Go through the entries and copy every line that has the string "Availability" in it.

Start of Block

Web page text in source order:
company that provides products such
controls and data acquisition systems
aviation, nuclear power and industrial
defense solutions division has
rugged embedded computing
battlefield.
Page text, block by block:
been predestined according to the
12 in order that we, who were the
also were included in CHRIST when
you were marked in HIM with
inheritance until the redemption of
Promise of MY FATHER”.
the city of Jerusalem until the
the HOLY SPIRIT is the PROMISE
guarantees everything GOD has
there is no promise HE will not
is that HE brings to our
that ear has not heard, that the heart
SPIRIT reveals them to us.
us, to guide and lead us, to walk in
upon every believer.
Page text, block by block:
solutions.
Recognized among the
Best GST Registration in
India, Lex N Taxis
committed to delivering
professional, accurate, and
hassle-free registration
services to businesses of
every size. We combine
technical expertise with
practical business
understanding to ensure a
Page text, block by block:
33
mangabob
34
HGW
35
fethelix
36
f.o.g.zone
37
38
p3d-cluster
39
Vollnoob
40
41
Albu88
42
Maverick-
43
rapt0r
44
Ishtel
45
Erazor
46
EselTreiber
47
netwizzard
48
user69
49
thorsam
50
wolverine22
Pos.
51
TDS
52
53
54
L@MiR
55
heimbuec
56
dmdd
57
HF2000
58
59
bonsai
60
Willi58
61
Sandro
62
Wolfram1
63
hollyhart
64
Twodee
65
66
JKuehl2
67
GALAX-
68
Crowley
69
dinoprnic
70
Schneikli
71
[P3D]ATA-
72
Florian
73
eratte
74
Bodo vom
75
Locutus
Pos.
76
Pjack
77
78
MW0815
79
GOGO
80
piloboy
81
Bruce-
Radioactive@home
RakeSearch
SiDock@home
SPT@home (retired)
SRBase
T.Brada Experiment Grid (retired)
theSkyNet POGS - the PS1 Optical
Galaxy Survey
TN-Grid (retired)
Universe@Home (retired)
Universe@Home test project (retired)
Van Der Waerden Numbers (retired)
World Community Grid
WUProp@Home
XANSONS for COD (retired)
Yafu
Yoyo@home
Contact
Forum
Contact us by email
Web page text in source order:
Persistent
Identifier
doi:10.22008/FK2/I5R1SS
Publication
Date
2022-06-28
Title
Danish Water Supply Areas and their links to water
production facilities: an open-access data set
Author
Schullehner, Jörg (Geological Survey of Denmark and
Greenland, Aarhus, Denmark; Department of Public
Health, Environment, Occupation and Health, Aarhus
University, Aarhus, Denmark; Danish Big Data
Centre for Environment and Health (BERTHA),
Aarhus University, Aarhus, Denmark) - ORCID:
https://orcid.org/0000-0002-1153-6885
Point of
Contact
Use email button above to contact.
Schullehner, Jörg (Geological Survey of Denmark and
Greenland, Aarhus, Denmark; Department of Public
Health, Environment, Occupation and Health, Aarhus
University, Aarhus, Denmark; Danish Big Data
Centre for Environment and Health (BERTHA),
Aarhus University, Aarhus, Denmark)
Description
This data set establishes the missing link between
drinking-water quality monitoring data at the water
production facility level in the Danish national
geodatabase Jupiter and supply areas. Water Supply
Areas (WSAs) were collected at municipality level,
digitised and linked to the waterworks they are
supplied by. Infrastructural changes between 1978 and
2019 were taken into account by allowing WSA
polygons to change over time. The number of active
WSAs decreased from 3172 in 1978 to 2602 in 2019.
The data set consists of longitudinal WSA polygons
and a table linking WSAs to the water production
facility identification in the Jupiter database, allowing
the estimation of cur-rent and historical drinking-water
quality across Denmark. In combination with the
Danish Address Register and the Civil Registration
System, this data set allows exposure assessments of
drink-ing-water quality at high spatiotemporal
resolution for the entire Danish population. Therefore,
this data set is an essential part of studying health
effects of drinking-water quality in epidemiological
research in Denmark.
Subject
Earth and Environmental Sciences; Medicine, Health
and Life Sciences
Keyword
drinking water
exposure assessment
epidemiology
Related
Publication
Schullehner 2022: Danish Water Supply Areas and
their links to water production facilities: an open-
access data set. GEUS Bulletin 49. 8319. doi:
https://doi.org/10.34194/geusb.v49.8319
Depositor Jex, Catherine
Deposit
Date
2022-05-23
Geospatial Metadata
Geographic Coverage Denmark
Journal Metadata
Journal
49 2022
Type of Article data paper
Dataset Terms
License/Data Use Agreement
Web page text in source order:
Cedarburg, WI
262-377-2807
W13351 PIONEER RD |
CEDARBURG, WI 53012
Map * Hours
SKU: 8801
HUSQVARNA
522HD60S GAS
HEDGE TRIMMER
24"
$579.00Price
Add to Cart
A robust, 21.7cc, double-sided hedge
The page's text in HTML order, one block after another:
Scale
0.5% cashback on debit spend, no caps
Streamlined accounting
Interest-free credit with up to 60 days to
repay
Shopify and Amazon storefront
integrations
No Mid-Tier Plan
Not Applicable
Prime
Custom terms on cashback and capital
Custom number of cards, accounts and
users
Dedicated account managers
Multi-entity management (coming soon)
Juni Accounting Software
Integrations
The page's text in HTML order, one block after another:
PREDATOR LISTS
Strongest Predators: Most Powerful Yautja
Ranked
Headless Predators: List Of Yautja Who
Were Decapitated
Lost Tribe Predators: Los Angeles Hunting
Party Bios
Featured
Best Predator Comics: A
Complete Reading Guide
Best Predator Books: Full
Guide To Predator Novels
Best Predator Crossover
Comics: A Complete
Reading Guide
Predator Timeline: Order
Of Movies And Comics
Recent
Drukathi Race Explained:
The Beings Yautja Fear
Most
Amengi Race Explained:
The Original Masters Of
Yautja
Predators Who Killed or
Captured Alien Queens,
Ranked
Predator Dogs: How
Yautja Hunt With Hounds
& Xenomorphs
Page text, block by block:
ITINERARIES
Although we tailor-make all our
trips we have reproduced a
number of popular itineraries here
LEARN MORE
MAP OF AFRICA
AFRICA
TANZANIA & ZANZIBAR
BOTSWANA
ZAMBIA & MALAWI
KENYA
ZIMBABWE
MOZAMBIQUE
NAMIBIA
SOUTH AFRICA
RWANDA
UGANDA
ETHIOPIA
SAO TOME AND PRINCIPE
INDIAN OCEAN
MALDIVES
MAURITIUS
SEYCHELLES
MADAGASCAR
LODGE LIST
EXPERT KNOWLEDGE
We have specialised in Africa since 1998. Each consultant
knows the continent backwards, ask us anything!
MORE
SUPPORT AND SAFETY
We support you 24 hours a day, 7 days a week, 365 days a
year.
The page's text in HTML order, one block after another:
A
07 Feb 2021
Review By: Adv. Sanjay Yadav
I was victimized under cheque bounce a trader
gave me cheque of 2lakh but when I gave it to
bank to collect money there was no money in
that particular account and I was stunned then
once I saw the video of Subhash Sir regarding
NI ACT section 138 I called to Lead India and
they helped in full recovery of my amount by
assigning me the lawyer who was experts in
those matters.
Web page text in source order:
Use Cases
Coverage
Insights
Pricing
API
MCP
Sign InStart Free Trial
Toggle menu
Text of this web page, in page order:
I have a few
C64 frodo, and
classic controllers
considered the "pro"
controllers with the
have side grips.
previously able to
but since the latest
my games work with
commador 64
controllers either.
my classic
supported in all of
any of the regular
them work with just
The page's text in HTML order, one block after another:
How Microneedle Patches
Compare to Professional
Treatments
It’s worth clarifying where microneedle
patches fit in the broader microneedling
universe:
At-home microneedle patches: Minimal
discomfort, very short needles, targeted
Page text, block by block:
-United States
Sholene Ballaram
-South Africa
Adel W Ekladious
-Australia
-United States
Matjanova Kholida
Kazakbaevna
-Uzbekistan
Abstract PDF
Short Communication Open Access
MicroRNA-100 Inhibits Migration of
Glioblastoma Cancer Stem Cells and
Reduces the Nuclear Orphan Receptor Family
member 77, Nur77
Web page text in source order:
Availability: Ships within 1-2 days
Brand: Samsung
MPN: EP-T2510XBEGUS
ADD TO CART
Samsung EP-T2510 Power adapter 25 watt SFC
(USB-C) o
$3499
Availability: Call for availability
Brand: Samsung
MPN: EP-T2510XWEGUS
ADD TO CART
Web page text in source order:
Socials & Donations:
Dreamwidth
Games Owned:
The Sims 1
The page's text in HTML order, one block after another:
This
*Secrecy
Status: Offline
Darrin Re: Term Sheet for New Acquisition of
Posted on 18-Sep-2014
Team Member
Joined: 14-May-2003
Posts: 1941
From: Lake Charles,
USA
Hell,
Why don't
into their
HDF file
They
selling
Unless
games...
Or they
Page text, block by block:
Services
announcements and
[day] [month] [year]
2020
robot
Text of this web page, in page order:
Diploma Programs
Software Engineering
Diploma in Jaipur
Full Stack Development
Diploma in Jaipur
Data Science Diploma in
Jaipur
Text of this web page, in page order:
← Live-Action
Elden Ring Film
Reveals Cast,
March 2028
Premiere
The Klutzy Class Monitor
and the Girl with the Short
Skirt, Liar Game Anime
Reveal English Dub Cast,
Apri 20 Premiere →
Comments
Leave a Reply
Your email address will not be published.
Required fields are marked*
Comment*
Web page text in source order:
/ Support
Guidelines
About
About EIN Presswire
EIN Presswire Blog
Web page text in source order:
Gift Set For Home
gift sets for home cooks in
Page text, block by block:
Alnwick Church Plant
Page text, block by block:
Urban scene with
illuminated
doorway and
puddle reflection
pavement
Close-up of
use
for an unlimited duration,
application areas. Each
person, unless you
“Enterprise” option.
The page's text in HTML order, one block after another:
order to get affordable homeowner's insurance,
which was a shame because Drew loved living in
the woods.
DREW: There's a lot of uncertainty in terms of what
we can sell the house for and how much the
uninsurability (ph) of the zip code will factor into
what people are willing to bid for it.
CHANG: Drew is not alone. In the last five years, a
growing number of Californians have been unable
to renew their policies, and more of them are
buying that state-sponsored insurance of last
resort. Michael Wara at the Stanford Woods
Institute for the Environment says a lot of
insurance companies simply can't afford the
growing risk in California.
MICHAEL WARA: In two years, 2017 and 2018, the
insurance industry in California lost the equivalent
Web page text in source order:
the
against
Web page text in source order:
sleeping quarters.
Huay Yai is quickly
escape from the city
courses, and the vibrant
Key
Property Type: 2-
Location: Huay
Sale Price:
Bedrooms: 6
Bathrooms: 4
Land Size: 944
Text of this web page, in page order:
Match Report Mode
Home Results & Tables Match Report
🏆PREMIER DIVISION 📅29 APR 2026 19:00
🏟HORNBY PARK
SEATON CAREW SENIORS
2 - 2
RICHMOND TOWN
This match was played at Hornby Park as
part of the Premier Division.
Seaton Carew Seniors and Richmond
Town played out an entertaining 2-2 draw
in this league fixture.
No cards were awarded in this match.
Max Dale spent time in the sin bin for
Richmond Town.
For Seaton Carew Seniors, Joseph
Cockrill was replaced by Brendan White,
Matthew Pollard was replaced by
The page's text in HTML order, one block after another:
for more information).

End of Block

Problem solution.
Availability: Ships within 1-2 days
Availability: Call for availability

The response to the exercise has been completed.